Berdasarkan data statistik dari BKPM tersebut terlihat bahwa dari rentang 2010 sampai dengan 2015 terjadi peningkatan yg cukup signifikan dari sisi penanaman modal asing dan dalam negeri. Jadi berdasarkan “data” tersebut bolehlah diaktakan mungkin atau barangkali korupsi bukanlah “faktor penghambat kemudahan berusaha di Indonesia”.
Secara pribadi saya tidak pula menyangsikan data CPI dari TI mapun data realisasi investasi dari BPKM. Dalam pada itu sepatutnya kita harus mencurigai atau mungkin lebih halusnya “mewaspadai” terhadap investor “yang bersedia” menanamkan modalnya dinegara yang masih terbelit dengan korupsi yang sangat akut.
Terkait hal tersebut diatas, saya sependapat dengan pensiunan analis Departemen Pertahanan AS,  Franklin "Chuck" Spinney. Dalam sebuah artikel di sindonews.com yang berjudul “mesin roket besar AS-Ukraina dinilai jadi formula untuk bencana”Spinney mengatakan bahwa “Sebuah upaya bersama Amerika Serikat (AS) dan Ukraina untuk membuat mesin roket besar guna menggantikan mesin roket Rusia dinilai akan menjadi formula untuk bencana. Alasannya, Ukraina masih mengalami masalah besar soal korupsi. Lebih lanjut Ia mengatakan “jika proyek itu tetap nekat dijalankan bersama maka ke depannya akan menghadapi masalah besar. Dari sudut pandang manajemen program, berdasarkan pengalaman saya di Departemen Pertahanan, bekerjasama dengan pihak korup—dan mungkin tidak kompeten—antara Ukraina dengan kontraktor pertahanan AS, adalah ruang formula untuk bencana anggaran, jadwal, kinerja,” .

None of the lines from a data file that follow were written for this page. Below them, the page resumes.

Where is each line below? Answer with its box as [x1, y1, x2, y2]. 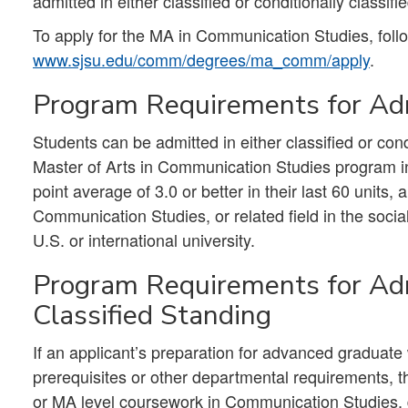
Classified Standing [33, 296, 271, 334]
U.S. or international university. [33, 228, 255, 251]
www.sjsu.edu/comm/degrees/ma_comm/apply [33, 47, 370, 71]
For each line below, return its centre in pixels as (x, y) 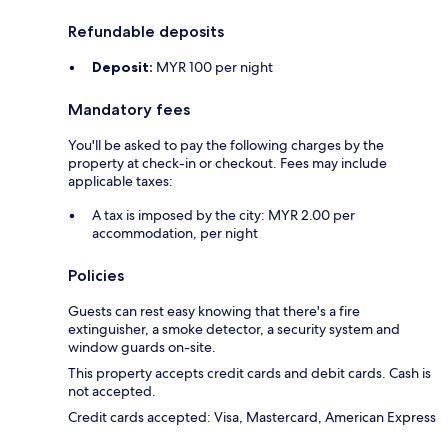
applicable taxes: (120, 181)
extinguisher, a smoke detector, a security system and (234, 329)
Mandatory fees (129, 110)
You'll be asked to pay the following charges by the (226, 145)
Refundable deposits (146, 32)
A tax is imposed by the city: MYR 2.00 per (223, 215)
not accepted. (112, 391)
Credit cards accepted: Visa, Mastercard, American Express (252, 417)
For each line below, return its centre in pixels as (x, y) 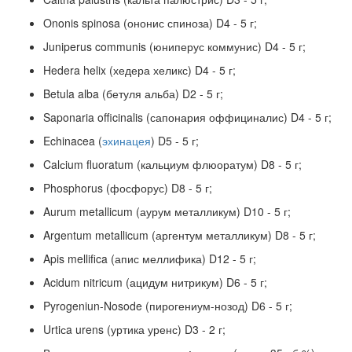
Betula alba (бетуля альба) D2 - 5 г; (133, 94)
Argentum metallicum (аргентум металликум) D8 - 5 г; (180, 235)
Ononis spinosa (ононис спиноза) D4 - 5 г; (150, 23)
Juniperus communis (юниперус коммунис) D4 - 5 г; (174, 47)
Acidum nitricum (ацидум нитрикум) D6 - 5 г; (155, 282)
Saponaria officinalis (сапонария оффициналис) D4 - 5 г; (187, 117)
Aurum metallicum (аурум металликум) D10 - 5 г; (167, 212)
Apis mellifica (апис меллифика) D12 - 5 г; (150, 259)
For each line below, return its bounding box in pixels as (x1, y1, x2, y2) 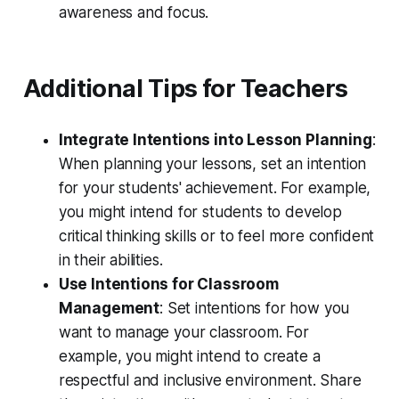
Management (58, 299, 160, 318)
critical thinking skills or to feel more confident (58, 227, 375, 246)
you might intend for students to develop (58, 203, 342, 222)
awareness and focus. (58, 4, 209, 22)
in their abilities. (58, 251, 163, 270)
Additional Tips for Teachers (22, 74, 348, 104)
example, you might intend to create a (58, 347, 321, 366)
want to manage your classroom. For (58, 323, 309, 342)
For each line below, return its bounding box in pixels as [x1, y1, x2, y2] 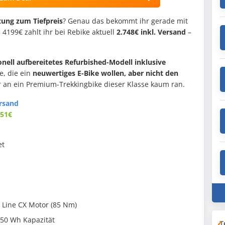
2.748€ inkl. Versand [117, 27, 186, 37]
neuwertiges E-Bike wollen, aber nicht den [33, 68, 178, 78]
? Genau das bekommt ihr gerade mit [63, 16, 188, 26]
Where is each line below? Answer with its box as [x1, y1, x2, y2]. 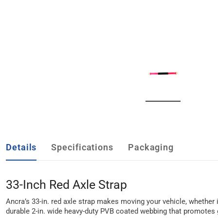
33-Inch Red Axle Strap [6, 177, 127, 192]
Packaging [127, 142, 174, 152]
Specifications [51, 142, 113, 152]
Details [6, 142, 37, 152]
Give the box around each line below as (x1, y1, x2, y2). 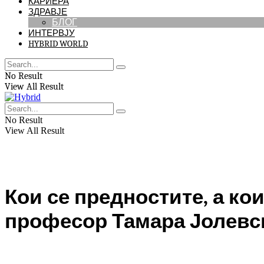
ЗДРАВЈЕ (28, 6, 67, 17)
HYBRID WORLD (28, 38, 88, 49)
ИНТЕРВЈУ (28, 28, 75, 38)
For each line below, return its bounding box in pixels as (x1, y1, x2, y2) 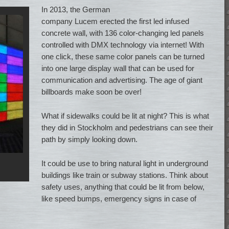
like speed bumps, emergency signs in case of (41, 194, 197, 203)
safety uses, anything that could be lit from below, (41, 182, 205, 192)
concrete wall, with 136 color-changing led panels (41, 28, 204, 37)
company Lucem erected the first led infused (41, 16, 190, 26)
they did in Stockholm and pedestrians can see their (41, 123, 214, 132)
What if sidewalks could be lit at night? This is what (41, 111, 210, 121)
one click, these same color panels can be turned (41, 52, 205, 61)
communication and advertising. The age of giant (41, 75, 203, 84)
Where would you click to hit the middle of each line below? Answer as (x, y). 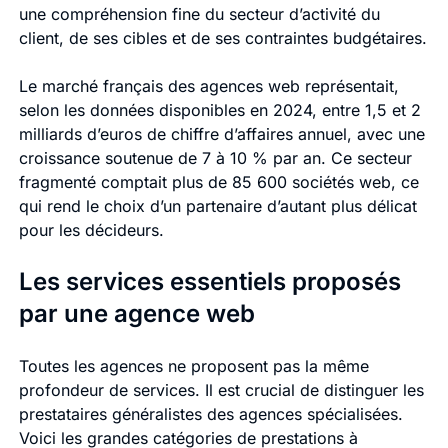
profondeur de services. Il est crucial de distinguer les (221, 390)
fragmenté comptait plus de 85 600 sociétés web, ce (218, 182)
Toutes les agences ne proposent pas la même (193, 366)
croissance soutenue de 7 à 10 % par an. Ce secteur (215, 158)
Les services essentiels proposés (209, 282)
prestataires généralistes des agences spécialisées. (210, 414)
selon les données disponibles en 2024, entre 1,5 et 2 (219, 110)
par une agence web (136, 314)
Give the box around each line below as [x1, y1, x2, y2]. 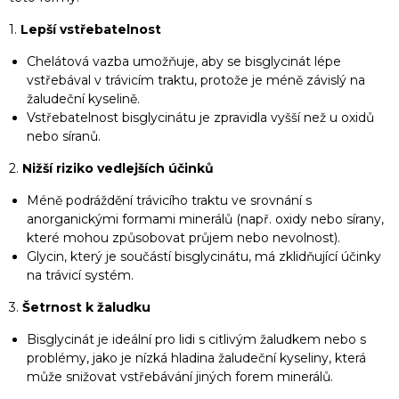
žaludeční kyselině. [27, 91, 140, 107]
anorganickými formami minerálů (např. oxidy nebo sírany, [27, 211, 384, 227]
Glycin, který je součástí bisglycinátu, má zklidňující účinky [27, 248, 381, 265]
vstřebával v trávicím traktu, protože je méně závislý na [27, 72, 365, 88]
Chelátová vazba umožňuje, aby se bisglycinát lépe [27, 53, 341, 69]
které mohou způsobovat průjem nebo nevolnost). [27, 230, 340, 246]
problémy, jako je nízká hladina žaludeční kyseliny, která [27, 350, 366, 366]
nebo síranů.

Apa yang diungkapkan Spinney tentunya sangat rasional bagi saya, tetapi entah menurut anda? Apakah kita cukup waras ingin berdagang dengan begundal? Jika iya maka konsekuensi segala kecurangan dan tipu muslihatnya siap kita tanggung sendiri atau mungkin jika anda ingin berdagang dengan begundal tentu “ada maksud tersembunyi” dibalik “kerelaan” anda untuk berdagang dengan begundal.